土術でできるようになれば、得意な炎術でもできるようになるだろうが、水と風ではうまく行くかと考え、いっそ四属性全部で使えるように練習すればいいと思い至る。
まずは土から始めようと、リュクスは階段前の安全地帯にフレウを置き去りにし、近場の砂地に手をつける。土術を使うときには直接地面に触れたほうがリュクスにはやりやすいのだ。
砂をつなぎ合わせて糸状にすればいいのだろうとリュクスは考え、拘束といえばこれだと魔法を唱える。
「サンドバインド!…あれ?」
砂中から拘束用の砂の糸が出るイメージを思い浮かべたリュクスだったが、何も起こっていないうえに、魔素の消費が起こった気もしなかった。
「――――!」
「ん?まずは糸を出すだけ?」
「――――。」
すぐに拘束までをイメージしたのがいけなかったのかとリュクスはイメージしなおし、糸って英語でなんというかと考える。すぐさま思いついた単語はストリングだったが、紐とか弦といった意味だったようなと思いつつ試す。
「サンドストリング!」
砂からうねうねと一本の紐のような太さで砂がせり出す。ミミズのように見えて少し顔をゆがめたリュクスだったが、ここから砂紐を丸めれば拘束できるだろうと試す。
「サンドバインド。」
うねっていただけの紐が動きを変え、円状にと変化すると、ギュっと空気を縛るように円を縮める動きをする。
「――――。」
「ありがとうモイザ、おかげでうまくいきそうだよ。」
他属性でも試そうと、リュクスはまず炎で紐を作り出す。1本は簡単に成功し、どんどん増やし20本まで一気に作りだし操ることができた。
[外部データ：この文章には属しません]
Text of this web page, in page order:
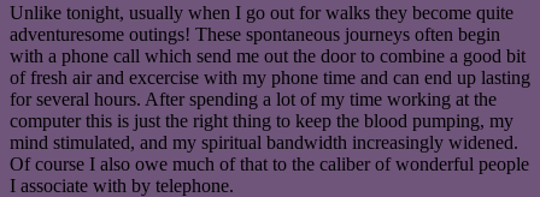
Unlike tonight, usually when I go out for walks they become quite
adventuresome outings! These spontaneous journeys often begin
with a phone call which send me out the door to combine a good bit
of fresh air and excercise with my phone time and can end up lasting
for several hours. After spending a lot of my time working at the
computer this is just the right thing to keep the blood pumping, my
mind stimulated, and my spiritual bandwidth increasingly widened.
Of course I also owe much of that to the caliber of wonderful people
I associate with by telephone.
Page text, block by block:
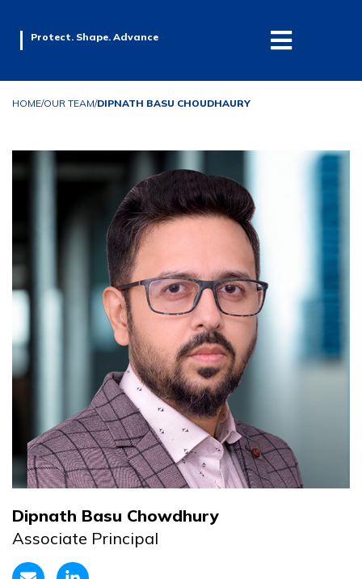
Protect. Shape. Advance
HOME/OUR TEAM/DIPNATH BASU CHOUDHAURY
Dipnath Basu Chowdhury
Associate Principal
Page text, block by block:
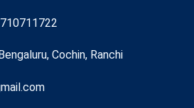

水でも10本の水紐を操れたリュクス。作り出せた数は20本だったので、操れる数が違ったのは炎調整のスキルの影響だろうと考える。
あらためて土術の紐がいくつできるかをリュクスは試したが、砂に触れながらでも5本作って5本操るのが限界だった。サンドウォールは数を出せたのに、紐の数が少ないのは形が単純でない影響だろう。
そして最後に回した風術で問題が起こる。ウィンドストリングで風紐を作れてる感触がしたリュクスだが、紐の形がまったく見えないのだ。
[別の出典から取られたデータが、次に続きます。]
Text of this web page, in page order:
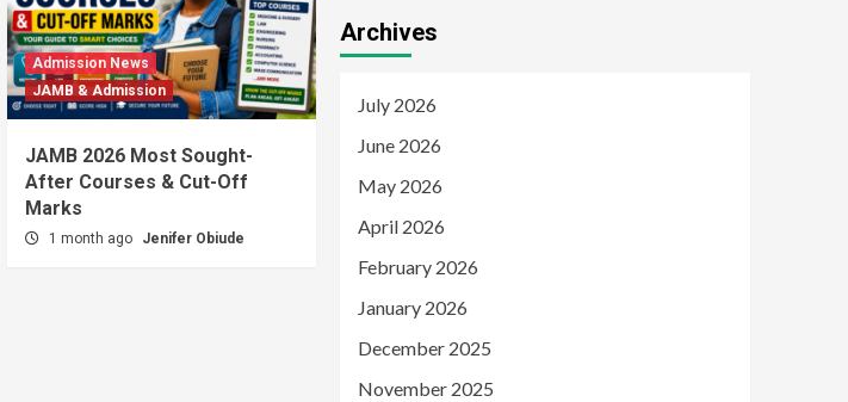
Admission News
JAMB & Admission
JAMB 2026 Most Sought-
After Courses & Cut-Off
Marks
1 month ago Jenifer Obiude
Archives
July 2026
June 2026
May 2026
April 2026
February 2026
January 2026
December 2025
November 2025

フレウの風魔法はきれいな緑をしていて、風の力が集まってるとすぐわかるのだが、リュクスの風術は薄すぎるのだろう。
フレウを起こしてまで風術の確認しなくてもいいかと思ったリュクスだったが、丁度なタイミングでフレウが一人なのに気づき、リュクスに近づいてきていた。
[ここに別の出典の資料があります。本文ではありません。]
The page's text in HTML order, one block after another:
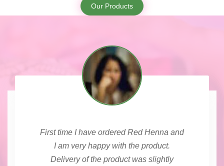
Our Products
First time I have ordered Red Henna and
I am very happy with the product.
Delivery of the product was slightly
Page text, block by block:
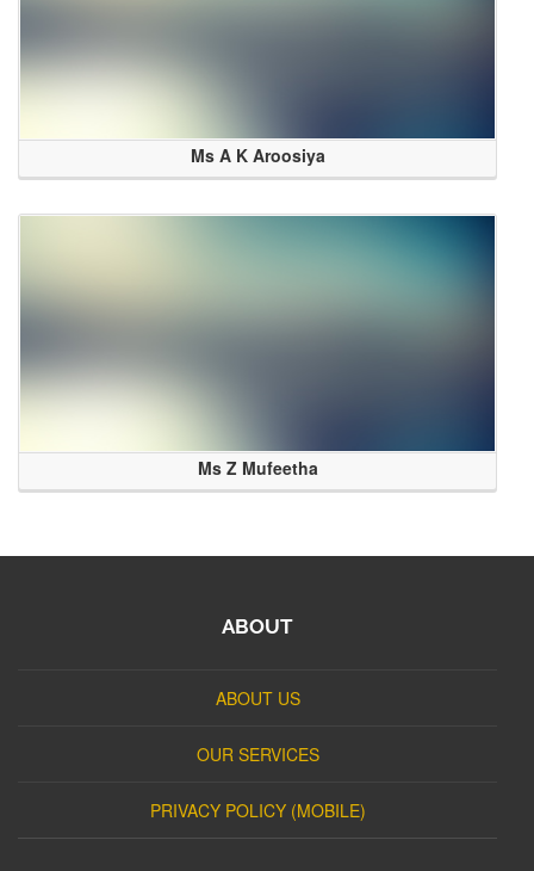
Ms A K Aroosiya
Ms Z Mufeetha
ABOUT
ABOUT US
OUR SERVICES
PRIVACY POLICY (MOBILE)

「フレウは僕の風術どう思う?シューズの時は色が薄いとか考えてもいなかったけど、拘束だと色が見えないと拘束するとき難しそうで。」
「ココ…」
「え?ぜいたくな悩みなの?」
「ココ、コココ。」
「へぇ、風は色が薄いほうが純度が高くて威力も出やすいんだ。」
リュクスは込める魔素をできるだけ少なくするように風紐を試すと、少しだけ薄い緑が付いて見えるようにはなった。とはいえ薄い色の方が威力があるならば、薄いまま操れるようにしておいた方がいいだろうとリュクスは風紐の特訓を続ける。
薄い風紐にも慣れたリュクスは、他にも炎紐を増やそうと試したり、四属性の拘束術を同時に操ろうとしてみたり、いろいろと拘束練習をしていたが、急に何かが横切った感覚に振り向く。
「え、なに!?」
「ばぅ!」
「ベード!?帰ってきたんだね。すごい速さでびっくりしちゃったよ。」
リュクスのウィンドシューズもないにもかかわらず、今まで以上のスピードが出ていた。なにより砂漠での特訓をしてたリュクスは、階段付近とはいえサーチエリアを広げていたにもかかわらず、一切ベードの感覚は引っかからなかったのだ。
「きゅ。」
「レイトもお帰り。何をしてきたのかは聞いちゃダメなんだよね?」
「きゅ。」
当然だと言わんばかりにうなづき、レイトはリュクスの頭上にと飛び乗る。ベードの成長を見るためにすぐにでも49層と行きたかったリュクスだが、まずは腹ごしらえと昼飯の準備を始めた。